- Work to be completed -
Print the lines below from the line with "Table of Contents (39, 514, 135, 528)" to the line with "development and maintenance" exactly, keeping both ends, and print no pictures.

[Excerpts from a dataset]
======

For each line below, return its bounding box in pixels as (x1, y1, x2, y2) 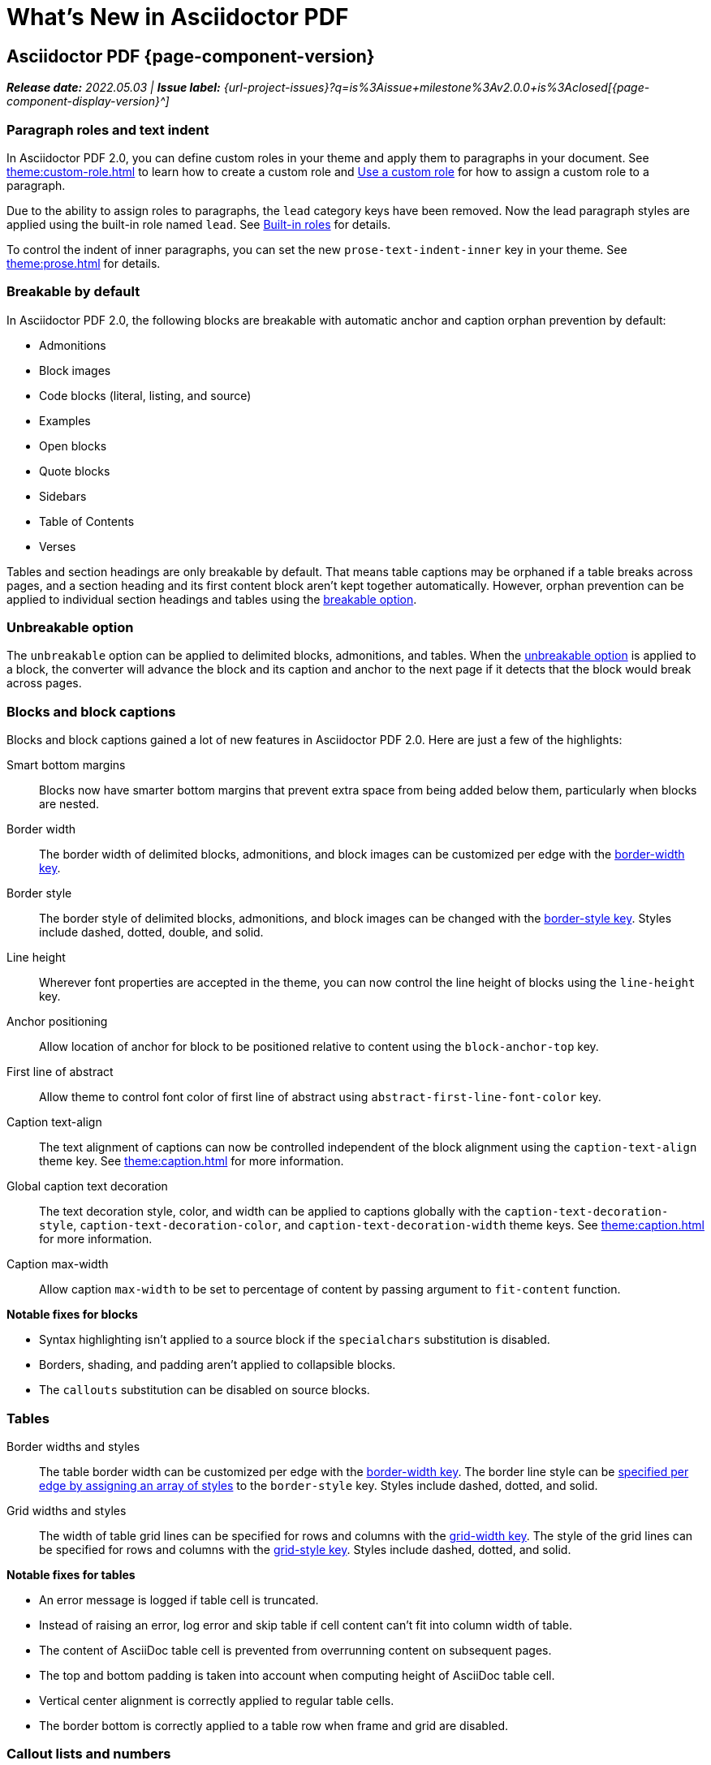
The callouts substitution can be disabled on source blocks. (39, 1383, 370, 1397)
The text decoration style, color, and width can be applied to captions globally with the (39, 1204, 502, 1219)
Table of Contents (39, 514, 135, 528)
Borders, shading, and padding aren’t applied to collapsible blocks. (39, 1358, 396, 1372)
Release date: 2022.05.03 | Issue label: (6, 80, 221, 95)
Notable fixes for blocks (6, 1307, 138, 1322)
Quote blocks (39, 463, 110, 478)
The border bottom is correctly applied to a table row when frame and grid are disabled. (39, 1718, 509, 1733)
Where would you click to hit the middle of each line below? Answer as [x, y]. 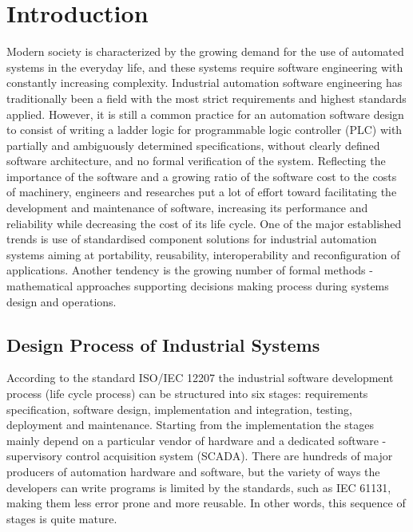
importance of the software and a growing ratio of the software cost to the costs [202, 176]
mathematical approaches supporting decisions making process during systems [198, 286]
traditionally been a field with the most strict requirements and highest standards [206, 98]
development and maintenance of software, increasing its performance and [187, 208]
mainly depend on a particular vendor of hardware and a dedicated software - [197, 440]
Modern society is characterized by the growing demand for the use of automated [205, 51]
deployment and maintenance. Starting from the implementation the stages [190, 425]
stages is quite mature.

======

- Answer space -
Table of Contents (39, 514, 135, 528)
Borders, shading, and padding aren’t applied to collapsible blocks. (39, 1358, 396, 1372)
Release date: 2022.05.03 | Issue label: (6, 80, 221, 95)
Notable fixes for blocks (6, 1307, 138, 1322)
Quote blocks (39, 463, 110, 478)
The border bottom is correctly applied to a table row when frame and grid are disabled. (39, 1718, 509, 1733)
Where would you click to hit the middle of each line below? Answer as [x, y]. 
importance of the software and a growing ratio of the software cost to the costs [202, 176]
mathematical approaches supporting decisions making process during systems [198, 286]
traditionally been a field with the most strict requirements and highest standards [206, 98]
development and maintenance of software, increasing its performance and [187, 208]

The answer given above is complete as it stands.